Aconselhamento e doutrina do pecado.
- Fernando Corrêa Pinto Maciel
- 17 de fev. de 2023
- 5 min de leitura
Fernando Corrêa Pinto
Alcançar um entendimento coeso sobre antropologia é fundamental para o aconselhamento bíblico. A doutrina do pecado está diretamente ligada a esse tema e também deve ser considerada com dedicação. Seus desdobramentos se fundem e deságuam em dilemas e soluções evidentes. A Palavra de Deus nos mostra isso, e é para lá que seguirei.
Após a obra da criação narrada em Gênesis 1, Deus realizou uma avaliação de Sua obra e concluiu ser boa (v. 4,10,12,18,21,35,31). Quando Deus disse que a criação era boa, Ele estava afirmado que era boa em cada sentido apropriado a cada criatura. A terra, plantas e animais eram proveitosos, fascinantes e belos. Eram harmônicos conforme o propósito que o criador os havia dado. Adão e Eva também eram, mas também em suas condições estéticas. Seus pensamentos, palavras, atos e obras agradavam a Deus. Eles portavam a imagem de Deus sem distorção. [1] Contudo, eles não eram imutavelmente santos, por isso, era possível tanto ser tentados como pecar. E foi isso o que aconteceu. Adão e Eva receberam a ordem de Deus para não comer do fruto da Árvore do Conhecimento do Bem e do Mal, caso o fizessem; morreriam, deixando implícito uma promessa de vida, na condição de haver obediência perfeita.
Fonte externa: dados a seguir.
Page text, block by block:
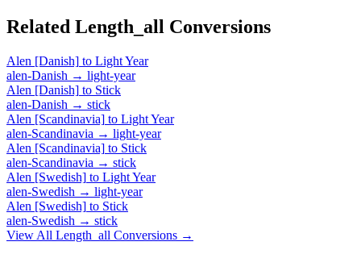
Related Length_all Conversions
Alen [Danish] to Light Year
alen-Danish → light-year
Alen [Danish] to Stick
alen-Danish → stick
Alen [Scandinavia] to Light Year
alen-Scandinavia → light-year
Alen [Scandinavia] to Stick
alen-Scandinavia → stick
Alen [Swedish] to Light Year
alen-Swedish → light-year
Alen [Swedish] to Stick
alen-Swedish → stick
View All Length_all Conversions →
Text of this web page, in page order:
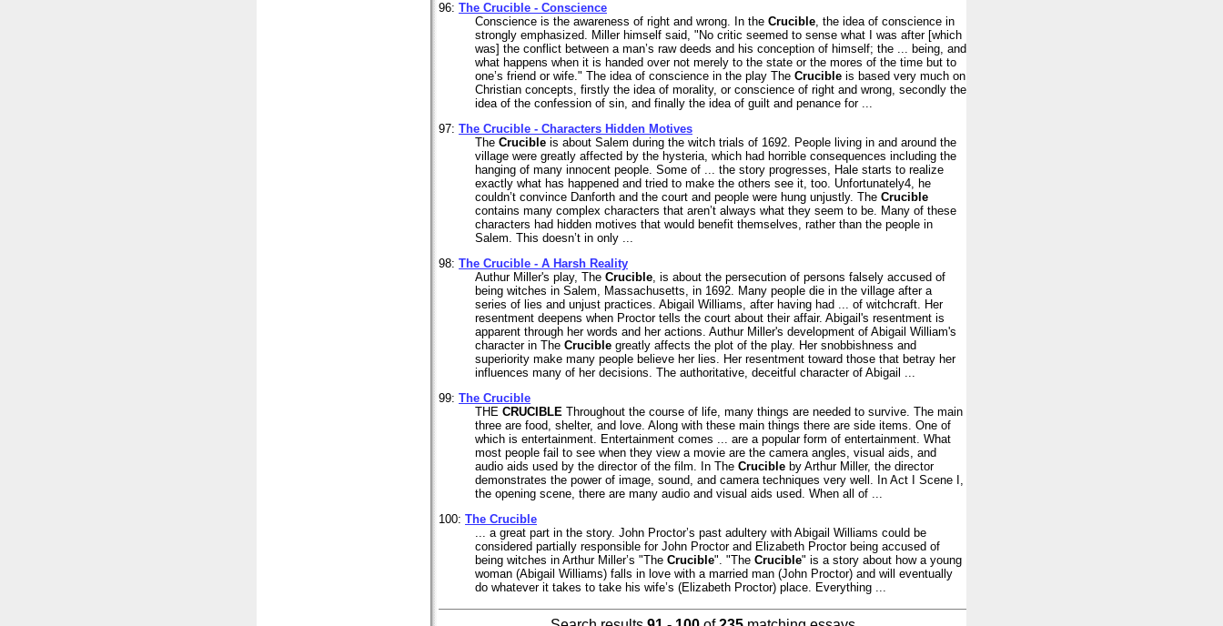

Por isso, os puritanos do século XVII e a maioria dos teólogos reformados afirmam que Adão foi colocado em uma aliança de obras. [2] Nesta aliança, Adão foi colocado como cabeça federal de toda humanidade. Suas decisões positivas ou negativas teriam consequências para todos os seus descendentes. Como as Escrituras deixam claras, eles comeram a árvore proibida e perderam tal comunhão com Deus e tendo sua condição original afetada em todas as faculdade e partes, alma e corpo. (CFW, 6,2). Agostinho de Hipona afirma que Adão, após o pecado, foi levado ao exílio e devido ao seu pecado, toda a raça que se originou dele foi corrompida.[3] O pecado de Adão levou toda a criação a um estado deplorável. Ele levou a humanidade a um estado de incapacidade, doenças, corrupção, culpa, tristeza, ignorância em relação a Deus, morte e outros males. A miséria humana é o resultado do julgamento de Deus sobre o pecado do homem. No estado esta condição será eliminada (Ap 21.4).
Após fazer essa breve introdução consideremos a importância de entender a condição que a humanidade se encontra. Muitos podem relutar em associar o pecado à toda mazela que experimentamos, contudo, é certo afirmar que o sofrimento vem, ou por meio das atitudes pecaminosas pessoais, ou por outro indivíduo que se torna o agressor daquele que sofre. Alguns podem colher uma profunda depressão por conta de um abandono (isso seria uma agressão sofrida) ou alguém pode sofrer de depressão, seja por conta de longos períodos de uso de drogas, ou por maus hábitos de sono. Nos dois casos, o pecado está envolvido. Outros ainda poderiam trazer uma terceira condição. A condição de uma depressão química. Por mais que essa teoria possa ser questionada, considerarei a possibilidade. No caso de haver uma incapacidade de produção natural de determinados hormônios, essa também seria uma condição promovida pelo estado pós-queda do ser humano, um estado que fez com que o homem perdesse seu vigor inicial. Precisamos ainda admitir como causa primeira das causas das dores e tristezas da existência a soberania de Deus. Podemos ver isso no livro de Jó. Ele era um homem que pode ser considerado um exemplo de conduta que glorifica a Deus e, mesmo assim, sofreu de forma terrível. A sua história pode nos lembrar que mesmo que sejamos incansáveis na busca por santificação, podemos ter momentos de sofrimento. Posso ainda ir além ao afirmar que esses processos nos ajudam na obra de nos tornar como Cristo.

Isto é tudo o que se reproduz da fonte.